Make a verbatim copy of the entries below; pictures stay out.

BEGIN Information provided

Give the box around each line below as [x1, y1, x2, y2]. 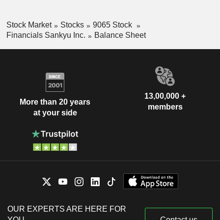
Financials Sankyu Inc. [6, 30, 85, 39]
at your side [33, 109, 77, 117]
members [147, 102, 183, 111]
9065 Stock [92, 21, 134, 29]
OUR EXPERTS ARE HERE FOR [7, 204, 126, 213]
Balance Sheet [94, 30, 146, 39]
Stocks [60, 21, 84, 29]
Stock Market [6, 21, 52, 29]
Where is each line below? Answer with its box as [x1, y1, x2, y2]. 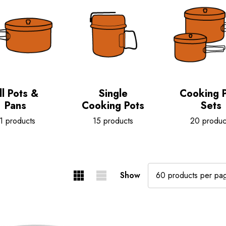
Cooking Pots [82, 98, 144, 113]
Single [98, 86, 128, 101]
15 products [93, 115, 133, 127]
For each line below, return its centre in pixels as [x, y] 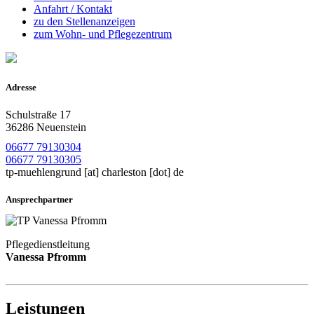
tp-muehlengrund [43, 172]
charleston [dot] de [143, 172]
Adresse [21, 87]
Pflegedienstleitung [48, 245]
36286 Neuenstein [46, 127]
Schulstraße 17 [38, 114]
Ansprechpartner [39, 199]
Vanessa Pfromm [46, 257]
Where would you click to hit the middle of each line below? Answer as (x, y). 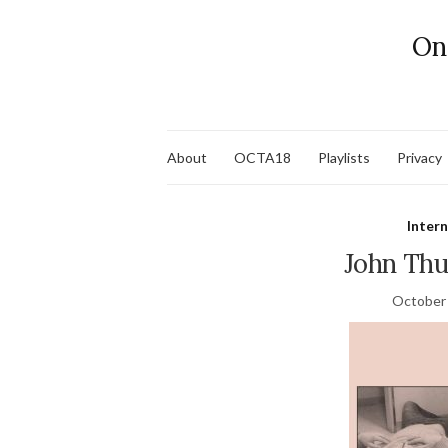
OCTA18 (262, 157)
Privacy (419, 157)
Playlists (344, 157)
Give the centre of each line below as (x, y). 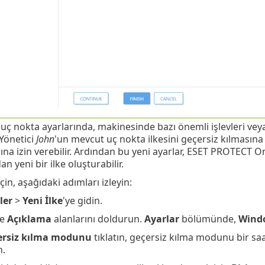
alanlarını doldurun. (98, 219)
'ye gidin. (82, 200)
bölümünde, (209, 219)
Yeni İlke (42, 200)
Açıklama (29, 219)
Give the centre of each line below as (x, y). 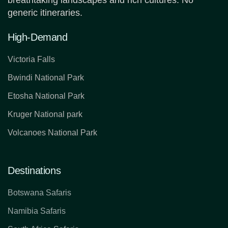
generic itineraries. (45, 13)
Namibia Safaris (37, 211)
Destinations (34, 171)
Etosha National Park (46, 96)
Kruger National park (45, 115)
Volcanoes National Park (52, 133)
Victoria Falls (31, 60)
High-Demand (38, 37)
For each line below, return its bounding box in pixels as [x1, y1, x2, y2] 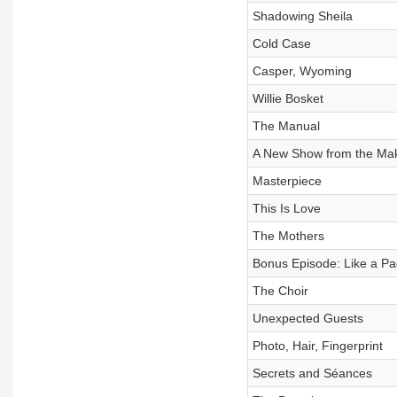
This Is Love [252, 201, 321, 215]
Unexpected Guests [252, 311, 363, 325]
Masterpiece [252, 174, 322, 188]
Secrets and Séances [252, 366, 372, 380]
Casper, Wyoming [252, 64, 352, 78]
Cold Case [252, 36, 311, 51]
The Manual [252, 119, 320, 133]
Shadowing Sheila [252, 9, 353, 23]

END Information provided

- _Written response_:
Give the box around each line below as [x1, y1, x2, y2]. 
Financials Sankyu Inc. [6, 30, 85, 39]
at your side [33, 109, 77, 117]
members [147, 102, 183, 111]
9065 Stock [92, 21, 134, 29]
OUR EXPERTS ARE HERE FOR [7, 204, 126, 213]
Balance Sheet [94, 30, 146, 39]
Stocks [60, 21, 84, 29]
Stock Market [6, 21, 52, 29]
Where is each line below? Answer with its box as [x1, y1, x2, y2]. 
Cooking Pots [82, 98, 144, 113]
Single [98, 86, 128, 101]
15 products [93, 115, 133, 127]
For each line below, return its centre in pixels as [x, y] 
tp-muehlengrund [43, 172]
charleston [dot] de [143, 172]
Adresse [21, 87]
Pflegedienstleitung [48, 245]
36286 Neuenstein [46, 127]
Schulstraße 17 [38, 114]
Ansprechpartner [39, 199]
Vanessa Pfromm [46, 257]
Where would you click to hit the middle of each line below? Answer as (x, y). 
OCTA18 (262, 157)
Privacy (419, 157)
Playlists (344, 157)
Give the centre of each line below as (x, y). 
alanlarını doldurun. (98, 219)
'ye gidin. (82, 200)
bölümünde, (209, 219)
Yeni İlke (42, 200)
Açıklama (29, 219)
Give the centre of each line below as (x, y). 
generic itineraries. (45, 13)
Namibia Safaris (37, 211)
Destinations (34, 171)
Etosha National Park (46, 96)
Kruger National park (45, 115)
Volcanoes National Park (52, 133)
Victoria Falls (31, 60)
High-Demand (38, 37)
For each line below, return its bounding box in pixels as [x1, y1, x2, y2] 
This Is Love [252, 201, 321, 215]
Unexpected Guests [252, 311, 363, 325]
Masterpiece [252, 174, 322, 188]
Secrets and Séances [252, 366, 372, 380]
Casper, Wyoming [252, 64, 352, 78]
Cold Case [252, 36, 311, 51]
The Manual [252, 119, 320, 133]
Shadowing Sheila [252, 9, 353, 23]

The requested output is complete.